By calling a service with multiple backends, we can validate that client traffic is balanced across the service replicas.

  1. $ kubectl -n default exec deploy/sleep -- sh -c 'for i in $(seq 1 10); do curl -s -I http://reviews:9080/; done'
  1. $ kubectl -n istio-system logs -l app=ztunnel | grep -E "outbound"
  2. --snip--
  3. 2024-05-04T10:11:04.964851Z info access connection complete src.addr=10.244.1.12:35520 src.workload="sleep-7656cf8794-r7zb9" src.namespace="default" src.identity="spiffe://cluster.local/ns/default/sa/sleep" dst.addr=10.244.1.9:15008 dst.hbone_addr="10.244.1.9:9080" dst.service="reviews.default.svc.cluster.local" dst.workload="reviews-v3-7d99fd7978-zznnq" dst.namespace="reviews" dst.identity="spiffe://cluster.local/ns/default/sa/bookinfo-reviews" direction="outbound" bytes_sent=84 bytes_recv=169 duration="2ms"
  4. 2024-05-04T10:11:04.969578Z info access connection complete src.addr=10.244.1.12:35526 src.workload="sleep-7656cf8794-r7zb9" src.namespace="default" src.identity="spiffe://cluster.local/ns/default/sa/sleep" dst.addr=10.244.1.9:15008 dst.hbone_addr="10.244.1.9:9080" dst.service="reviews.default.svc.cluster.local" dst.workload="reviews-v3-7d99fd7978-zznnq" dst.namespace="reviews" dst.identity="spiffe://cluster.local/ns/default/sa/bookinfo-reviews" direction="outbound" bytes_sent=84 bytes_recv=169 duration="2ms"
  5. 2024-05-04T10:11:04.974720Z info access connection complete src.addr=10.244.1.12:35536 src.workload="sleep-7656cf8794-r7zb9" src.namespace="default" src.identity="spiffe://cluster.local/ns/default/sa/sleep" dst.addr=10.244.1.7:15008 dst.hbone_addr="10.244.1.7:9080" dst.service="reviews.default.svc.cluster.local" dst.workload="reviews-v1-5fd6d4f8f8-26j92" dst.namespace="reviews" dst.identity="spiffe://cluster.local/ns/default/sa/bookinfo-reviews" direction="outbound" bytes_sent=84 bytes_recv=169 duration="2ms"
  6. 2024-05-04T10:11:04.979462Z info access connection complete src.addr=10.244.1.12:35552 src.workload="sleep-7656cf8794-r7zb9" src.namespace="default" src.identity="spiffe://cluster.local/ns/default/sa/sleep" dst.addr=10.244.1.8:15008 dst.hbone_addr="10.244.1.8:9080" dst.service="reviews.default.svc.cluster.local" dst.workload="reviews-v2-6f9b55c5db-c2dtw" dst.namespace="reviews" dst.identity="spiffe://cluster.local/ns/default/sa/bookinfo-reviews" direction="outbound" bytes_sent=84 bytes_recv=169 duration="2ms"

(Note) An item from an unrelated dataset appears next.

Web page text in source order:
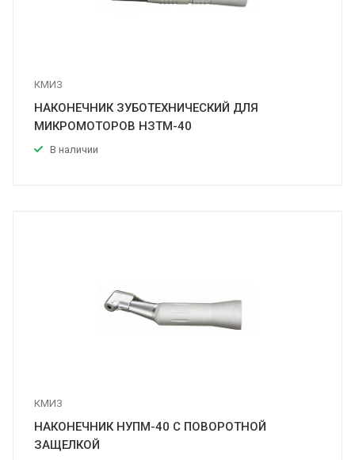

This is a round robin load balancing algorithm and is separate from and independent of any load balancing algorithm that may be configured within a VirtualService’s TrafficPolicy field, since as discussed previously, all aspects of VirtualService API objects are instantiated on the Waypoint proxies and not the ztunnel proxies.

Observability of ambient mode traffic

In addition to checking ztunnel logs and other monitoring options noted above, you can also use normal Istio monitoring and telemetry functions to monitor application traffic using the ambient data plane mode.

If a service is only using the secure overlay provided by ztunnel, the Istio metrics reported will only be the L4 TCP metrics (namely istio_tcp_sent_bytes_total, istio_tcp_received_bytes_total, istio_tcp_connections_opened_total, istio_tcp_connections_closed_total). The full set of Istio and Envoy metrics will be reported if a waypoint proxy is used.